» **Instructions to follow**: The reply must repeat the listing below exactly and carry none of its pictures.

» **Provided data**:
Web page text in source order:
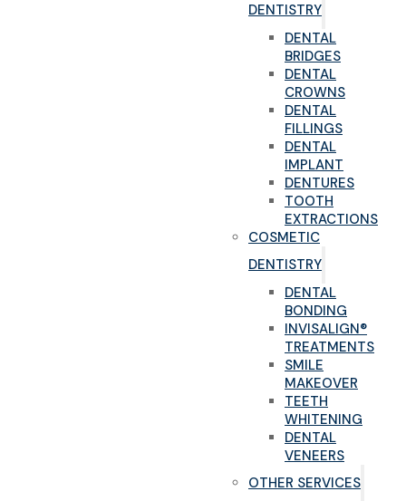
DENTISTRY
DENTAL
BRIDGES
DENTAL
CROWNS
DENTAL
FILLINGS
DENTAL
IMPLANT
DENTURES
TOOTH
EXTRACTIONS
COSMETIC
DENTISTRY
DENTAL
BONDING
INVISALIGN®
TREATMENTS
SMILE
MAKEOVER
TEETH
WHITENING
DENTAL
VENEERS
OTHER SERVICES
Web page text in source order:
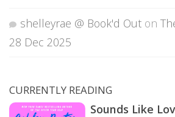
shelleyrae @ Book'd Out on
28 Dec 2025
CURRENTLY READING
Sounds Like
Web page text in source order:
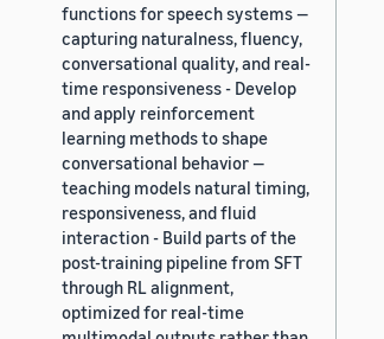
functions for speech systems —
capturing naturalness, fluency,
conversational quality, and real-
time responsiveness - Develop
and apply reinforcement
learning methods to shape
conversational behavior —
teaching models natural timing,
responsiveness, and fluid
interaction - Build parts of the
post-training pipeline from SFT
through RL alignment,
optimized for real-time
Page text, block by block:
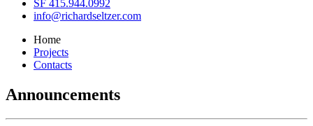
SF 415.944.0992
info@richardseltzer.com
Home
Projects
Contacts
Announcements
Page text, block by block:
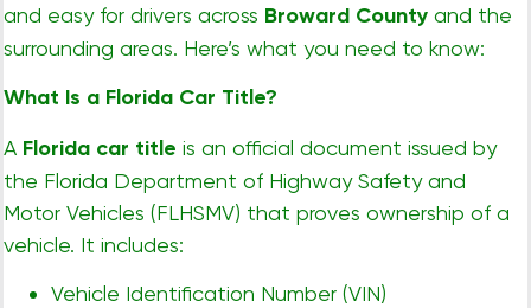
and easy for drivers across Broward County and the
surrounding areas. Here’s what you need to know:
What Is a Florida Car Title?
A Florida car title is an official document issued by
the Florida Department of Highway Safety and
Motor Vehicles (FLHSMV) that proves ownership of a
vehicle. It includes:
Vehicle Identification Number (VIN)
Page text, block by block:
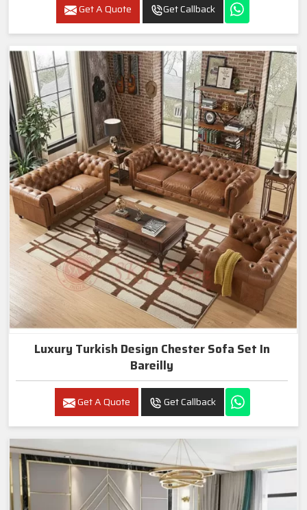
Get A Quote Get Callback
Luxury Turkish Design Chester Sofa Set In
Bareilly
Get A Quote Get Callback
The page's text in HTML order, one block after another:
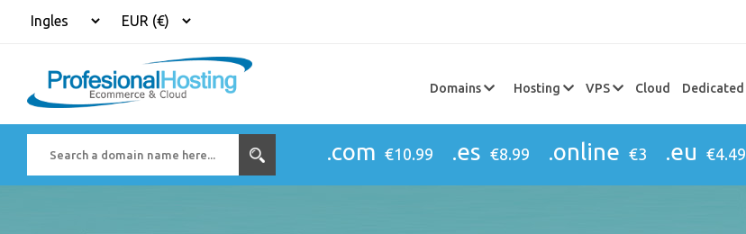
Domains Hosting VPS Cloud Dedicated
.com €10.99 .es €8.99 .online €3 .eu €4.49
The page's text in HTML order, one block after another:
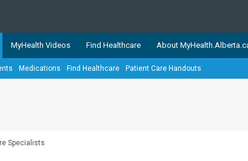
showcases trusted, easy-to-use health and
The network is led by MyHealth.Alberta.ca,
to helping Albertans better manage their health and
MyHealth Videos Find Healthcare About
Medications Find Healthcare Patient Care Handouts
Specialists
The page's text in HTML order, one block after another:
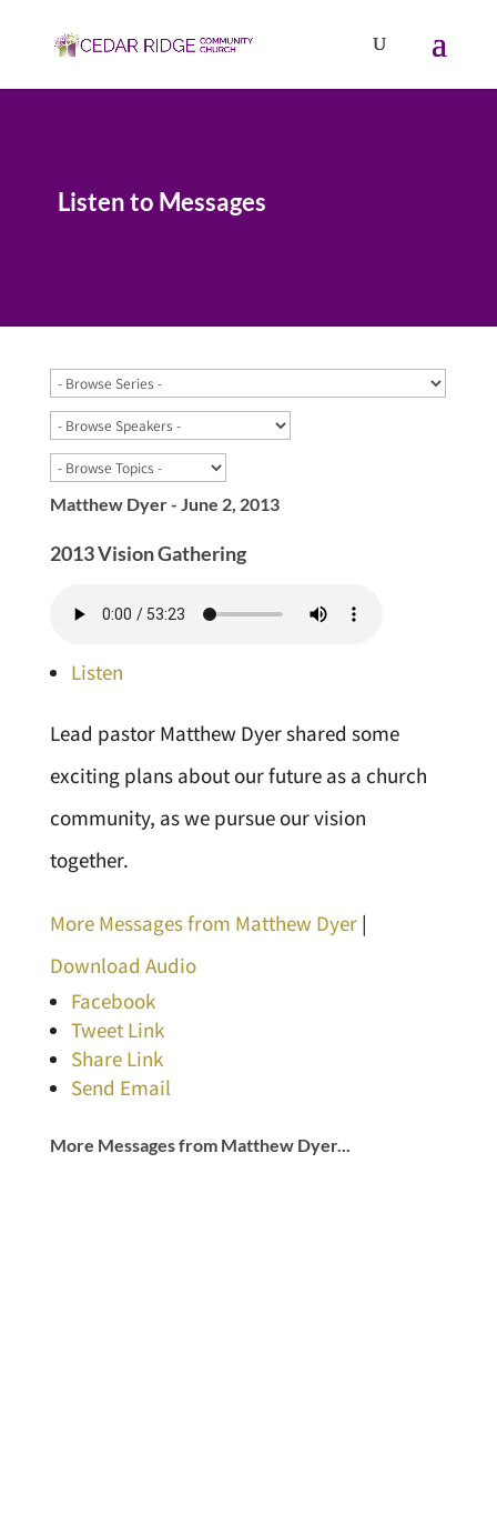
Listen to Messages
Matthew Dyer - June 2, 2013
2013 Vision Gathering
Listen
Lead pastor Matthew Dyer shared some
exciting plans about our future as a church
community, as we pursue our vision
together.
More Messages from Matthew Dyer|
Download Audio
Facebook
Tweet Link
Share Link
Send Email
More Messages from Matthew Dyer...
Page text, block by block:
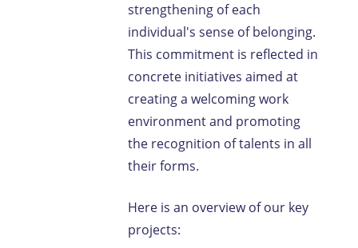
strengthening of each
individual's sense of belonging.
This commitment is reflected in
concrete initiatives aimed at
creating a welcoming work
environment and promoting
the recognition of talents in all
their forms.
Here is an overview of our key
projects:
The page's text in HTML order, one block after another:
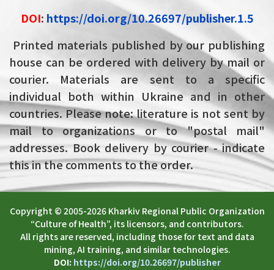
DOI: https://doi.org/10.26697/publisher.1.5
Printed materials published by our publishing
house can be ordered with delivery by mail or
courier. Materials are sent to a specific
individual both within Ukraine and in other
countries. Please note: literature is not sent by
mail to organizations or to "postal mail"
addresses. Book delivery by courier - indicate
this in the comments to the order.
Copyright © 2005-2026 Kharkiv Regional Public Organization
“Culture of Health”, its licensors, and contributors.
All rights are reserved, including those for text and data
mining, AI training, and similar technologies.
DOI: https://doi.org/10.26697/publisher
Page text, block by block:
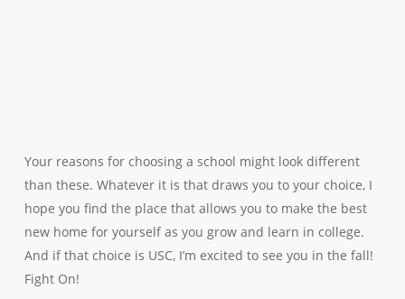
Your reasons for choosing a school might look different
than these. Whatever it is that draws you to your choice, I
hope you find the place that allows you to make the best
new home for yourself as you grow and learn in college.
And if that choice is USC, I’m excited to see you in the fall!
Fight On!
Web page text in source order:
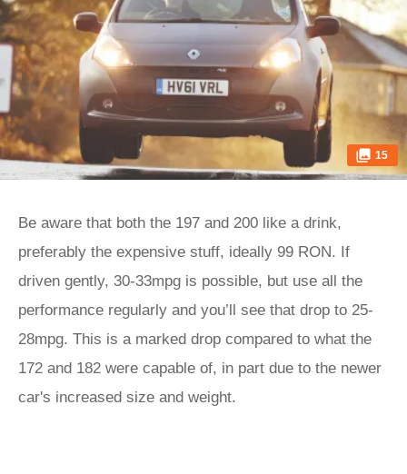
15
Be aware that both the 197 and 200 like a drink,
preferably the expensive stuff, ideally 99 RON. If
driven gently, 30-33mpg is possible, but use all the
performance regularly and you’ll see that drop to 25-
28mpg. This is a marked drop compared to what the
172 and 182 were capable of, in part due to the newer
car's increased size and weight.
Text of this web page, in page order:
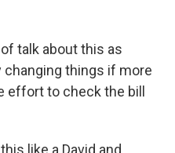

» **Written reply**:
Web page text in source order:
DENTISTRY
DENTAL
BRIDGES
DENTAL
CROWNS
DENTAL
FILLINGS
DENTAL
IMPLANT
DENTURES
TOOTH
EXTRACTIONS
COSMETIC
DENTISTRY
DENTAL
BONDING
INVISALIGN®
TREATMENTS
SMILE
MAKEOVER
TEETH
WHITENING
DENTAL
VENEERS
OTHER SERVICES
Web page text in source order:
shelleyrae @ Book'd Out on
28 Dec 2025
CURRENTLY READING
Sounds Like
Web page text in source order:
functions for speech systems —
capturing naturalness, fluency,
conversational quality, and real-
time responsiveness - Develop
and apply reinforcement
learning methods to shape
conversational behavior —
teaching models natural timing,
responsiveness, and fluid
interaction - Build parts of the
post-training pipeline from SFT
through RL alignment,
optimized for real-time
Page text, block by block:
SF 415.944.0992
info@richardseltzer.com
Home
Projects
Contacts
Announcements
Page text, block by block:
and easy for drivers across Broward County and the
surrounding areas. Here’s what you need to know:
What Is a Florida Car Title?
A Florida car title is an official document issued by
the Florida Department of Highway Safety and
Motor Vehicles (FLHSMV) that proves ownership of a
vehicle. It includes:
Vehicle Identification Number (VIN)
Page text, block by block:
Get A Quote Get Callback
Luxury Turkish Design Chester Sofa Set In
Bareilly
Get A Quote Get Callback
The page's text in HTML order, one block after another:
Domains Hosting VPS Cloud Dedicated
.com €10.99 .es €8.99 .online €3 .eu €4.49
The page's text in HTML order, one block after another:
showcases trusted, easy-to-use health and
The network is led by MyHealth.Alberta.ca,
to helping Albertans better manage their health and
MyHealth Videos Find Healthcare About
Medications Find Healthcare Patient Care Handouts
Specialists
The page's text in HTML order, one block after another:
Listen to Messages
Matthew Dyer - June 2, 2013
2013 Vision Gathering
Listen
Lead pastor Matthew Dyer shared some
exciting plans about our future as a church
community, as we pursue our vision
together.
More Messages from Matthew Dyer|
Download Audio
Facebook
Tweet Link
Share Link
Send Email
More Messages from Matthew Dyer...
Page text, block by block:
strengthening of each
individual's sense of belonging.
This commitment is reflected in
concrete initiatives aimed at
creating a welcoming work
environment and promoting
the recognition of talents in all
their forms.
Here is an overview of our key
projects:
The page's text in HTML order, one block after another:
DOI: https://doi.org/10.26697/publisher.1.5
Printed materials published by our publishing
house can be ordered with delivery by mail or
courier. Materials are sent to a specific
individual both within Ukraine and in other
countries. Please note: literature is not sent by
mail to organizations or to "postal mail"
addresses. Book delivery by courier - indicate
this in the comments to the order.
Copyright © 2005-2026 Kharkiv Regional Public Organization
“Culture of Health”, its licensors, and contributors.
All rights are reserved, including those for text and data
mining, AI training, and similar technologies.
DOI: https://doi.org/10.26697/publisher
Page text, block by block:
Your reasons for choosing a school might look different
than these. Whatever it is that draws you to your choice, I
hope you find the place that allows you to make the best
new home for yourself as you grow and learn in college.
And if that choice is USC, I’m excited to see you in the fall!
Fight On!
Web page text in source order:
15
Be aware that both the 197 and 200 like a drink,
preferably the expensive stuff, ideally 99 RON. If
driven gently, 30-33mpg is possible, but use all the
performance regularly and you’ll see that drop to 25-
28mpg. This is a marked drop compared to what the
172 and 182 were capable of, in part due to the newer
car's increased size and weight.
Text of this web page, in page order:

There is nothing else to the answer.